ACTIVITY:
Look below for the line that contains "extent such as", then copy it and each following line exactly, through and including the line that contains "systems such as".

Start of RECORDS SUPPLIED

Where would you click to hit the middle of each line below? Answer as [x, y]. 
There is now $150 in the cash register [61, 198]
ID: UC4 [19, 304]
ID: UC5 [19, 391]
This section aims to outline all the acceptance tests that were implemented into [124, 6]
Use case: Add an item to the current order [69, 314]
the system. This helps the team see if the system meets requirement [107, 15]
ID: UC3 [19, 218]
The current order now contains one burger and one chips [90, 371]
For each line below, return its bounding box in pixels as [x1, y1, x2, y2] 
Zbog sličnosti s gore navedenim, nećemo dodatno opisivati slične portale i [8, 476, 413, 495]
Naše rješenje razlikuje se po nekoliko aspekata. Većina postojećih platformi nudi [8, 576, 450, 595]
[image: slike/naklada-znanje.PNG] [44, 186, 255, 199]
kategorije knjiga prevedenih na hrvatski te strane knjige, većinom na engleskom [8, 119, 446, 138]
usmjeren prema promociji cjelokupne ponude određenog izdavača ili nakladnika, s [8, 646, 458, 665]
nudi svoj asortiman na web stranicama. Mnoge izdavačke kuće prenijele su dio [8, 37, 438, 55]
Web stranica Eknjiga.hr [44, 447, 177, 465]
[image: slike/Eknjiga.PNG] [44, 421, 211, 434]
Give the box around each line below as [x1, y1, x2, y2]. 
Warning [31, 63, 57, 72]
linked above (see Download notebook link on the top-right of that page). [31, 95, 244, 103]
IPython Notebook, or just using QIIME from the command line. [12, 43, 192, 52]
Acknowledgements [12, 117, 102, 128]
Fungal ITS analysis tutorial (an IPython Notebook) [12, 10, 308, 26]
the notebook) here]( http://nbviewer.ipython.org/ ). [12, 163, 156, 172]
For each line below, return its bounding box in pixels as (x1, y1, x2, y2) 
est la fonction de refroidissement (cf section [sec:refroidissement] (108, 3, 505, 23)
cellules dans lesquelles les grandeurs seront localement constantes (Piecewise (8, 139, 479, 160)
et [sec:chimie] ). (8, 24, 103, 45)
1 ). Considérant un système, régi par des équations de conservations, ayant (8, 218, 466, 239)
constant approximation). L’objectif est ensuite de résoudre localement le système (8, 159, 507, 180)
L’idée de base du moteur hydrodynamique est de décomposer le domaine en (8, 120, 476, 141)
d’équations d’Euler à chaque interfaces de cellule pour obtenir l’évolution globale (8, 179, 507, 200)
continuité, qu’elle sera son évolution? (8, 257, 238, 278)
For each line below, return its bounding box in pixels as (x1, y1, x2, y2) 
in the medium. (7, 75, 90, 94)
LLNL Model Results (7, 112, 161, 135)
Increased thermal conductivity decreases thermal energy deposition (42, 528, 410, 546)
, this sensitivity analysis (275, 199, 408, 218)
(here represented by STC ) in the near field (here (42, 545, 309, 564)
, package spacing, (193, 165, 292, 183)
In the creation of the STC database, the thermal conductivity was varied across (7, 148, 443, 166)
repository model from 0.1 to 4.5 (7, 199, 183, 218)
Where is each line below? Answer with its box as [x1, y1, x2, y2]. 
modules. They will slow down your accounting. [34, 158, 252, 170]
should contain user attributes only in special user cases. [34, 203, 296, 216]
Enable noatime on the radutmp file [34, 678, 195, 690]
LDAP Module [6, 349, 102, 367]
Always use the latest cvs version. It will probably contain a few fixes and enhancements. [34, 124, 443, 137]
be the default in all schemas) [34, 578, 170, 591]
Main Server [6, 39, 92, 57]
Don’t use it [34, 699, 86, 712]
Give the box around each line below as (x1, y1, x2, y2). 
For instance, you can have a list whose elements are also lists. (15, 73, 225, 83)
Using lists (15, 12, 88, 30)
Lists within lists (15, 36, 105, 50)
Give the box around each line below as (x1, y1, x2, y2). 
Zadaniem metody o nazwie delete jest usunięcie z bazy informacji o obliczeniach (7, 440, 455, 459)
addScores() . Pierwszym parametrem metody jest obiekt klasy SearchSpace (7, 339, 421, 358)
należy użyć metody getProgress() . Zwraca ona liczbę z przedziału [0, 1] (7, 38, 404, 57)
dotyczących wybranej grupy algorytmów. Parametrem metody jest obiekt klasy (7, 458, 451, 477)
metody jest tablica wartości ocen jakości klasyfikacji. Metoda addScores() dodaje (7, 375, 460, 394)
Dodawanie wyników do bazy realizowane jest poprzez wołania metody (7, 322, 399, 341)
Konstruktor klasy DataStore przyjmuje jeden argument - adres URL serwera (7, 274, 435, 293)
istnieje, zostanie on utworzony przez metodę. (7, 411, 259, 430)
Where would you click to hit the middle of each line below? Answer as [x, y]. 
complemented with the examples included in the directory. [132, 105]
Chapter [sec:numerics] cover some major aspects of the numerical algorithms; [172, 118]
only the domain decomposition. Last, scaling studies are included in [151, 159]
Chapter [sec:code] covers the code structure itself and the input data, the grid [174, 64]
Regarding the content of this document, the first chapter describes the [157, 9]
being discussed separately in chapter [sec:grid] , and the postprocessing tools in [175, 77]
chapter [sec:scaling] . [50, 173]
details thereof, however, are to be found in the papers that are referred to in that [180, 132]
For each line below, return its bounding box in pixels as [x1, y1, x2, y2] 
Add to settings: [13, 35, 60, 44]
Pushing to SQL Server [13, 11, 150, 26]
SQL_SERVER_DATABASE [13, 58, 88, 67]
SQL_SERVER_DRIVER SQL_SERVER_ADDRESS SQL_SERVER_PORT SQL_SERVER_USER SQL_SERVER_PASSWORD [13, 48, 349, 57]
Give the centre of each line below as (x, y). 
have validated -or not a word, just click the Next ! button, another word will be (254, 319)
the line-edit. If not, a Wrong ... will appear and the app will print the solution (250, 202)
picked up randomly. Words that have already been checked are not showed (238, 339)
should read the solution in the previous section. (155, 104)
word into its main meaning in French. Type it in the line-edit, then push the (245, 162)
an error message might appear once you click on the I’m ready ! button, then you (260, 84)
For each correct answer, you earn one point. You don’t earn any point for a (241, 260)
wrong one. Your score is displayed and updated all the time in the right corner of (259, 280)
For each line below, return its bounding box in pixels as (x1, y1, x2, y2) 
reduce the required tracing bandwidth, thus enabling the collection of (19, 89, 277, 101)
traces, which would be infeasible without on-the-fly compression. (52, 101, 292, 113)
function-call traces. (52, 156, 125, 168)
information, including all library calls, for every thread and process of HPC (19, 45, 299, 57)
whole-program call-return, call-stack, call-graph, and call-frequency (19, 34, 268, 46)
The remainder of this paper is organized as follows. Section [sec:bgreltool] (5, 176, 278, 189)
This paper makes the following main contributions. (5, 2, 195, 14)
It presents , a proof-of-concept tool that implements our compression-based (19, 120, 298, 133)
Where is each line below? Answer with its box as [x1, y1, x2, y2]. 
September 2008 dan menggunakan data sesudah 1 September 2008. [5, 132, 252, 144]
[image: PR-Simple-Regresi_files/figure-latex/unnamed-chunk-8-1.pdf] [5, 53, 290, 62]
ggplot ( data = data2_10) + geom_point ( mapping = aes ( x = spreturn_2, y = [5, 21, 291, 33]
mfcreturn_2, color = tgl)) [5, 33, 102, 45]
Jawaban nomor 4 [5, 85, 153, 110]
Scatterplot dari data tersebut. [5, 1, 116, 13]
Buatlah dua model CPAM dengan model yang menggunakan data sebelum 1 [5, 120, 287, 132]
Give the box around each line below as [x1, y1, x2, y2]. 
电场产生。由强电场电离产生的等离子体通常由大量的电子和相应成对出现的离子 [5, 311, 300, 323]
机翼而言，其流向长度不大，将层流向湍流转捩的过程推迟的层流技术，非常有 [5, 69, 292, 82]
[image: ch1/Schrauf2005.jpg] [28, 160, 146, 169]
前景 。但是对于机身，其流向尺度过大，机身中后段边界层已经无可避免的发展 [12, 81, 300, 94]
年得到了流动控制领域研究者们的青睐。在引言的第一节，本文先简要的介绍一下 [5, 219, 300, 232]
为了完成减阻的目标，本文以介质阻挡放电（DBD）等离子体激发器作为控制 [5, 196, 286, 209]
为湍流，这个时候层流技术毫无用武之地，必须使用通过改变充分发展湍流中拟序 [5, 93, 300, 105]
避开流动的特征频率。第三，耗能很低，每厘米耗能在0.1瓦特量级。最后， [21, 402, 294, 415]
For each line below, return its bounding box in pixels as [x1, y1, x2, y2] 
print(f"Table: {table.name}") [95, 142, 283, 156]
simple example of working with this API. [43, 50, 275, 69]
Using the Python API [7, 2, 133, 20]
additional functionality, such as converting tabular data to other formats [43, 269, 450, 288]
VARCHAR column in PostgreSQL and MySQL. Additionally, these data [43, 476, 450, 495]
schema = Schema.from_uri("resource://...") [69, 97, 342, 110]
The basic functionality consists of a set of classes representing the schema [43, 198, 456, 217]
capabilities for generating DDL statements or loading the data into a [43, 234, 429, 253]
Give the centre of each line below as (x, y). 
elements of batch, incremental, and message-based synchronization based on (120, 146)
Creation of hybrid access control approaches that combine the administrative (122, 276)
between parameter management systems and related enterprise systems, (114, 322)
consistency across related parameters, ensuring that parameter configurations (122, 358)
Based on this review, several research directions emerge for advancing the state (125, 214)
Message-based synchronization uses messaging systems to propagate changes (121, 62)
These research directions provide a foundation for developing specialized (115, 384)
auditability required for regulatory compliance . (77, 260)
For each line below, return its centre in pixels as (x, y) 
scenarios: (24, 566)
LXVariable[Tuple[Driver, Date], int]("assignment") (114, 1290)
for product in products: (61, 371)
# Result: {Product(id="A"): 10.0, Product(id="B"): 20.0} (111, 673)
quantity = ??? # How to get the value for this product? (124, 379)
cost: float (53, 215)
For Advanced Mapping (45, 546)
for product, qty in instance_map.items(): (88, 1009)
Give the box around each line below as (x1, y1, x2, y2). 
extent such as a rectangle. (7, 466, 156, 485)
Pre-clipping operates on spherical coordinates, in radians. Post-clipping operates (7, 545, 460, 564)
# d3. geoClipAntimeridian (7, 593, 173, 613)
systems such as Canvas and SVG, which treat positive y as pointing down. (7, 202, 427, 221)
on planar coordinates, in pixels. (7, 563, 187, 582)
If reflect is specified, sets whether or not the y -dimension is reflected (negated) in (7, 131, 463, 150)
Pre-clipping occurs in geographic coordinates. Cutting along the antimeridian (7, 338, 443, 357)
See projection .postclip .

End of RECORDS SUPPLIED

TASK ANSWER:
extent such as a rectangle. (7, 466, 156, 485)
Pre-clipping operates on spherical coordinates, in radians. Post-clipping operates (7, 545, 460, 564)
# d3. geoClipAntimeridian (7, 593, 173, 613)
systems such as Canvas and SVG, which treat positive y as pointing down. (7, 202, 427, 221)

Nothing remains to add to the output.